La pavimentazione del British Magic Museum fu il primo indizio che guidò il Ministeriale nel realizzare quanto la propria magia avesse fatto il suo corso, ma i frutti veri e propri ebbe modo di constatarli una volta che mise a fuoco il vetro della guardiola che si era diligentemente imposto di raggiungere. Fu così, quindi, che lo scenario che si era immaginato, scalfito nei meandri della propria memoria, apparve davanti a lui in tutto il suo splendore: non mancava nulla, né la scrivania né qualsiasi altro mobile che aveva avuto modo di scorgere nel primo tête-à-tête con il Guardiano.

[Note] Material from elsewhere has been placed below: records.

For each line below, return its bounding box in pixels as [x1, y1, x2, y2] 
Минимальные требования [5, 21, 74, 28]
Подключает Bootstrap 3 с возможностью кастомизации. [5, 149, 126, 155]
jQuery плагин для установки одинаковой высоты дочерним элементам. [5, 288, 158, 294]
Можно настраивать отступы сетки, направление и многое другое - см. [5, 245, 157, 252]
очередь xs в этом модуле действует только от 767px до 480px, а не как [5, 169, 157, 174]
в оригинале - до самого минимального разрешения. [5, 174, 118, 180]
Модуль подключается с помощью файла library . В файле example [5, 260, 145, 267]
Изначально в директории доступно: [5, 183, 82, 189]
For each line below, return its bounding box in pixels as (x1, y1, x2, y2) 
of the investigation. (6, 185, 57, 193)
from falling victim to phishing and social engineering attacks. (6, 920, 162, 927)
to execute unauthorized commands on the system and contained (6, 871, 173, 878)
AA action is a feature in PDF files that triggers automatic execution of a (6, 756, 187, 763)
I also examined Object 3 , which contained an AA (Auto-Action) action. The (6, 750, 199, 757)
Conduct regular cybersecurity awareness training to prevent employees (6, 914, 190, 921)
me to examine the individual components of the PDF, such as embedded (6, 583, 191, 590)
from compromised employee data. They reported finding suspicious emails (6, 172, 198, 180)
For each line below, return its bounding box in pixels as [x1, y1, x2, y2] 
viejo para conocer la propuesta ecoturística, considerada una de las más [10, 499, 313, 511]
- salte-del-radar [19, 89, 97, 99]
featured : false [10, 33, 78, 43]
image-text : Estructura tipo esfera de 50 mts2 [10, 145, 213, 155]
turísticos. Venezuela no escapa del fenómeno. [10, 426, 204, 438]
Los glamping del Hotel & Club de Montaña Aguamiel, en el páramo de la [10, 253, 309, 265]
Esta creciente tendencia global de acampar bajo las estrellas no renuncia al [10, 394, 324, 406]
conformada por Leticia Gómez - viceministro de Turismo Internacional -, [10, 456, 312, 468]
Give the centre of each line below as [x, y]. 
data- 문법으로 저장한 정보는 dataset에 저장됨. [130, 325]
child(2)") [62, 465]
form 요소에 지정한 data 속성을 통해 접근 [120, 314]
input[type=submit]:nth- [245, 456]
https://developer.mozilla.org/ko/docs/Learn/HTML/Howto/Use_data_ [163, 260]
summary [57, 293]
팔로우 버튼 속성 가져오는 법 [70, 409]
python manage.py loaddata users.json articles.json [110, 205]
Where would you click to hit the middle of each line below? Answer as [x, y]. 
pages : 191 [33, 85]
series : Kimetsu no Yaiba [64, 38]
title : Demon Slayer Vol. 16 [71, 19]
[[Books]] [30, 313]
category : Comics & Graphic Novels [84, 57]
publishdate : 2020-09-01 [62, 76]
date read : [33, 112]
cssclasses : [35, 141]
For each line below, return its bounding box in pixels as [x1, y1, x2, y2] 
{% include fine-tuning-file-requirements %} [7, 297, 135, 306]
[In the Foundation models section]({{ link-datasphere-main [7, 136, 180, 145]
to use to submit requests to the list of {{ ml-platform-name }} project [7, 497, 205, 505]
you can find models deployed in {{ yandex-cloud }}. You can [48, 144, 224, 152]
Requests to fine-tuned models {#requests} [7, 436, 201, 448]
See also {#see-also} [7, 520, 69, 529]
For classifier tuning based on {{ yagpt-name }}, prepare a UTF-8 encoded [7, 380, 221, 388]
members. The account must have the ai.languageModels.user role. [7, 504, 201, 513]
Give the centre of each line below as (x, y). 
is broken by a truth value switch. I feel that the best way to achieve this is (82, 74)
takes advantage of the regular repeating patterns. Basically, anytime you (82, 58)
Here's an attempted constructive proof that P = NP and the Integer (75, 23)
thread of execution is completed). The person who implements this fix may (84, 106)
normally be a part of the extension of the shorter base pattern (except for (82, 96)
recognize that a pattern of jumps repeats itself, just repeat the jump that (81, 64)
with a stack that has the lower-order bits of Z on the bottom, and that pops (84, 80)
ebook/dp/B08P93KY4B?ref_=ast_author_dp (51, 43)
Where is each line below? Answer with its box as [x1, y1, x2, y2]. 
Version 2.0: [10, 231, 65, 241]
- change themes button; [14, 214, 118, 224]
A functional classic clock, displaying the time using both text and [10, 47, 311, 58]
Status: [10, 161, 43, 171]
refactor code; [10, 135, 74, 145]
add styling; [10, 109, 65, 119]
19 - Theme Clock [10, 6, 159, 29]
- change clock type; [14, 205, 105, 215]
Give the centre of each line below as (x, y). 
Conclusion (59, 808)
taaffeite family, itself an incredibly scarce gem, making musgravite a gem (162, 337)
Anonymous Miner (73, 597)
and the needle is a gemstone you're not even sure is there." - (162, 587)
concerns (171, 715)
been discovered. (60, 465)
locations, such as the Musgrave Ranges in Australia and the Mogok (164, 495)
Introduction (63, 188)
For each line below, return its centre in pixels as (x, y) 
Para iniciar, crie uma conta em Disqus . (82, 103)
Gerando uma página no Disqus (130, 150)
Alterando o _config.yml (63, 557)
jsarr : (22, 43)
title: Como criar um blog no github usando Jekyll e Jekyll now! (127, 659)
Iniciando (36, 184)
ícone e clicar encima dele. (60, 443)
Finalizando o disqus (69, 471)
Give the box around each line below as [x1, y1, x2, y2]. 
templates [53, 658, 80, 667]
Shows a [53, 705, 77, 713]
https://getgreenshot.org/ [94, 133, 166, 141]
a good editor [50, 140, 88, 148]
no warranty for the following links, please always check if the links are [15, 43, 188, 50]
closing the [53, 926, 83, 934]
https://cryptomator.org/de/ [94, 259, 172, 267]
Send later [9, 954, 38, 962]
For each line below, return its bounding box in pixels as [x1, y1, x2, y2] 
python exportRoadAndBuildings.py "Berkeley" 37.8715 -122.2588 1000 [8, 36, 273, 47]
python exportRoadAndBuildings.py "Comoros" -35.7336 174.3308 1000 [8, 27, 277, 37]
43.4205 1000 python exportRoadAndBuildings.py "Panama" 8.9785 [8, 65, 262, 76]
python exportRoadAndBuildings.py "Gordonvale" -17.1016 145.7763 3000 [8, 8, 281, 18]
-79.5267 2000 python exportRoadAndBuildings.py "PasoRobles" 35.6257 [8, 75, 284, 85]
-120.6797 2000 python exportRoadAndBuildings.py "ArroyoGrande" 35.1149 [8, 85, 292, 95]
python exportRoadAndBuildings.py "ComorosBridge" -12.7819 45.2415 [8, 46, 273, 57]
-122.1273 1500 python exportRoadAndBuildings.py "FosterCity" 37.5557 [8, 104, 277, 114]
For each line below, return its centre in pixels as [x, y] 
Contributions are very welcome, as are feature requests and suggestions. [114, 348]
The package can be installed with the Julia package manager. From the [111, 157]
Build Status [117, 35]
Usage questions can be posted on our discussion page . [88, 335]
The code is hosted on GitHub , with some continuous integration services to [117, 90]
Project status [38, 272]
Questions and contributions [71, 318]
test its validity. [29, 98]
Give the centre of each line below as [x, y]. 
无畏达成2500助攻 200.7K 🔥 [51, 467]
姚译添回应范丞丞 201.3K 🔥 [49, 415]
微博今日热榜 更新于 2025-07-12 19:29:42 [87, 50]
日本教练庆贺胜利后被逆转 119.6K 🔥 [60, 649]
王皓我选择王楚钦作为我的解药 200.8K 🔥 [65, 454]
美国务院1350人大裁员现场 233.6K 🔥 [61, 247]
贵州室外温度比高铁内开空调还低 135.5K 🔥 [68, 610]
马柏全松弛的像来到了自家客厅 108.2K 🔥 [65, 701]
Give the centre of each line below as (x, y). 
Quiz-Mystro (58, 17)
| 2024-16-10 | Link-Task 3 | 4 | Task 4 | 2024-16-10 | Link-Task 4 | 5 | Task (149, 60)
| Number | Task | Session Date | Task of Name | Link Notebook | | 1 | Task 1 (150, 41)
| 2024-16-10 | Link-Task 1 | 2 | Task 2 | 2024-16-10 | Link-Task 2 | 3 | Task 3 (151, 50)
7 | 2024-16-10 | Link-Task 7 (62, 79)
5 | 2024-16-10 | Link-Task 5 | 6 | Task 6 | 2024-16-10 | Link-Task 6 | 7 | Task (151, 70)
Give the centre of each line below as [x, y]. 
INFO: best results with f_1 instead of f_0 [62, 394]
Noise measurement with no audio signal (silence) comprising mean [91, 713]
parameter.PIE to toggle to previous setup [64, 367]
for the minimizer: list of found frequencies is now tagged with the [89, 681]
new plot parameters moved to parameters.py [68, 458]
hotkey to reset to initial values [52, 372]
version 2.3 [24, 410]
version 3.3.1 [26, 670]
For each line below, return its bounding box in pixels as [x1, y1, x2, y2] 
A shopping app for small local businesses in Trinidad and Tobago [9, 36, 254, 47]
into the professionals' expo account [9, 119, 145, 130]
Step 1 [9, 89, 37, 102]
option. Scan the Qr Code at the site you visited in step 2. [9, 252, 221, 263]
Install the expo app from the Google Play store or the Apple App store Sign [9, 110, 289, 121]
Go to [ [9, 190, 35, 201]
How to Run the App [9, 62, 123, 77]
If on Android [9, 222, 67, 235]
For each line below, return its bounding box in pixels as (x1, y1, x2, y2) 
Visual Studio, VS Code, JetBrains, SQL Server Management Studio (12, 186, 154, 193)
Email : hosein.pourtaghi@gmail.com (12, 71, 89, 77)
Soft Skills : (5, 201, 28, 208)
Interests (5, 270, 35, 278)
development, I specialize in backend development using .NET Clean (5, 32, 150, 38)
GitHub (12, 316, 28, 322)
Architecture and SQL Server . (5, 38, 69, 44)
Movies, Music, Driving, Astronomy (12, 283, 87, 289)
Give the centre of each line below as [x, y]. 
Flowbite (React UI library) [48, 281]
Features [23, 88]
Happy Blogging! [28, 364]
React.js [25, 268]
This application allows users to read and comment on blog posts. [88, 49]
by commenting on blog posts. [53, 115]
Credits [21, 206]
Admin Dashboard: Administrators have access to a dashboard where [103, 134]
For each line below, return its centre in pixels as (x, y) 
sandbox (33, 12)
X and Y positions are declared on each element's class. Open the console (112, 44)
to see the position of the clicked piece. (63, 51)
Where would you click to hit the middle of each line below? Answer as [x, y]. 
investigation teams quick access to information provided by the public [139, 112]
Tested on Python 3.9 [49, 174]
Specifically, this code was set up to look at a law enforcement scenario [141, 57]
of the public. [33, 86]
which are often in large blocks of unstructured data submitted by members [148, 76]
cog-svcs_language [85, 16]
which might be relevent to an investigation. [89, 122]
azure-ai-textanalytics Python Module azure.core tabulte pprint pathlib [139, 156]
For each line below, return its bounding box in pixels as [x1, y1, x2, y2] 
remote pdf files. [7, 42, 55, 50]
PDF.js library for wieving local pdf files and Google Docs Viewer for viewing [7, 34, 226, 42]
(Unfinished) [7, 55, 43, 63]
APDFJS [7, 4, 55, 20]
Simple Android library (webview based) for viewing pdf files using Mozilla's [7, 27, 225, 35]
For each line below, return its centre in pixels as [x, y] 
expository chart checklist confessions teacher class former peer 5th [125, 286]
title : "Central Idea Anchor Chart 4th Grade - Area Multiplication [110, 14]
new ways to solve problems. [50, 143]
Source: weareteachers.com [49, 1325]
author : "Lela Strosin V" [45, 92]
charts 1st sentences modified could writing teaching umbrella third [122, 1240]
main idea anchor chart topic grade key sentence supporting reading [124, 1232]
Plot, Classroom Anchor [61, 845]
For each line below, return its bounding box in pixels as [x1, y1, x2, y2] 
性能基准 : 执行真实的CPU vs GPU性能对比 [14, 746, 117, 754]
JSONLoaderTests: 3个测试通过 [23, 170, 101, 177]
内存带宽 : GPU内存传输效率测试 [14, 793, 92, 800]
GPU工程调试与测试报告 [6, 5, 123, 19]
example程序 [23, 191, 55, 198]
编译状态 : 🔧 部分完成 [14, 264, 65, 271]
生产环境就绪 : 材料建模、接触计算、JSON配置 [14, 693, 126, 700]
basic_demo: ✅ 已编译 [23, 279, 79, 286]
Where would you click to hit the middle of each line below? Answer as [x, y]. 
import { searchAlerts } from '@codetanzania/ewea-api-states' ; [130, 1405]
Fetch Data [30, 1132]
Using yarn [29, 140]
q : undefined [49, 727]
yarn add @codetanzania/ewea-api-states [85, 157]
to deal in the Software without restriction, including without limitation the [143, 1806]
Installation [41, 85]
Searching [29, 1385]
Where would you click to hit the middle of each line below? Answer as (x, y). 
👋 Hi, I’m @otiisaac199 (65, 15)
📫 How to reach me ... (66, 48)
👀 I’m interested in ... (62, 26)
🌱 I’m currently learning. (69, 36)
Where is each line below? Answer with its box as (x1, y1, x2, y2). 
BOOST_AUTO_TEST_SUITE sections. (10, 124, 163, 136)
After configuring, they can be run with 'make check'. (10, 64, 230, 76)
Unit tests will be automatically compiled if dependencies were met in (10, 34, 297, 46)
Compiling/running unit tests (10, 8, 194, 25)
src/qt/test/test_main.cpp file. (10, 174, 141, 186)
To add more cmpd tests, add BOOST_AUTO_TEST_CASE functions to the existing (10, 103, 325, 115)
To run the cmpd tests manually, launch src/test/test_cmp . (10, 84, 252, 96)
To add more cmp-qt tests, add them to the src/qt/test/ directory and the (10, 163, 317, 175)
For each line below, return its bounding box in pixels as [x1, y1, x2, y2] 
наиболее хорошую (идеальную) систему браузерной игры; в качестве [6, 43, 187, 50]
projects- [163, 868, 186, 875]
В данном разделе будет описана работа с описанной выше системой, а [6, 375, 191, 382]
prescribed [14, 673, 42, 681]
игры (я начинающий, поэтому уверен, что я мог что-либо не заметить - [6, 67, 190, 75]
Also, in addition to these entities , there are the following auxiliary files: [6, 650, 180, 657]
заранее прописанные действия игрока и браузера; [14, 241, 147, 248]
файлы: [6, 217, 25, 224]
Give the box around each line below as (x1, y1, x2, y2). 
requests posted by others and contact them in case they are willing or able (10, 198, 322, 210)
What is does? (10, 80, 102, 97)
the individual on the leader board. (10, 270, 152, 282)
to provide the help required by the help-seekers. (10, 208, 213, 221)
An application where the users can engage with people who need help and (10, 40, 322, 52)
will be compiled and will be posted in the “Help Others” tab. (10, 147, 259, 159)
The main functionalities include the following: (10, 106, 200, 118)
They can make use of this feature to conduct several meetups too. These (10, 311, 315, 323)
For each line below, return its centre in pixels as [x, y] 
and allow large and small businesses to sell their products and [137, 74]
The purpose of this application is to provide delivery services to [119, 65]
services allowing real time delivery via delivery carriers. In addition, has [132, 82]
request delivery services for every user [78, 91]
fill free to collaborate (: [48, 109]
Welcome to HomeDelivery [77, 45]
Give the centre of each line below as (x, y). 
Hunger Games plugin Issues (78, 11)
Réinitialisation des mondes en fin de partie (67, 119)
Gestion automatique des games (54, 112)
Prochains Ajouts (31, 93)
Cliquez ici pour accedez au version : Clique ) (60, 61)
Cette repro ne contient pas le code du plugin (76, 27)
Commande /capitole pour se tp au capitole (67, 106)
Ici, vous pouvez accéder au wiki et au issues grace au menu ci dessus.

Eppure - inspiegabilmente - mancava proprio lui all’interno della guardiola.
Dov’era finito Tuco?

«E così Lessie è tornato a casa.» Una voce ruvida, alla pari del grugnito di un cinghiale, giunse alle spalle del Ministeriale, accompagnata da una chiara risata di scherno. Se solo Vath si fosse preso la briga di voltarsi nella direzione della voce, avrebbe visto il Guardiano appostato contro lo stipite della porta che faceva da intermezzo tra la zona comune della Biblioteca e quella piccola area in cui pattugliava onde evitare che la gente si infilasse a piacimento nel Reparto Proibito. Sopressava uno strano fagotto rigonfio, che ogni qualvolta lo lanciava appena in aria questo produceva un caratteristico tintinnio di monete. Le labbra di Tuco si tesero in una smorfia, per poi emettere un sonoro sbuffo e avvicinandosi a Remar, fissandolo con aria dubbiosa: se era tornato a mani vuote, l’uomo da un occhio solo non sarebbe stato tanto gentile nei suoi riguardi - per non dire magnanimo! -, visto che sarebbe equivalso come una perdita di tempo inutile. E lui odiava perdere tempo!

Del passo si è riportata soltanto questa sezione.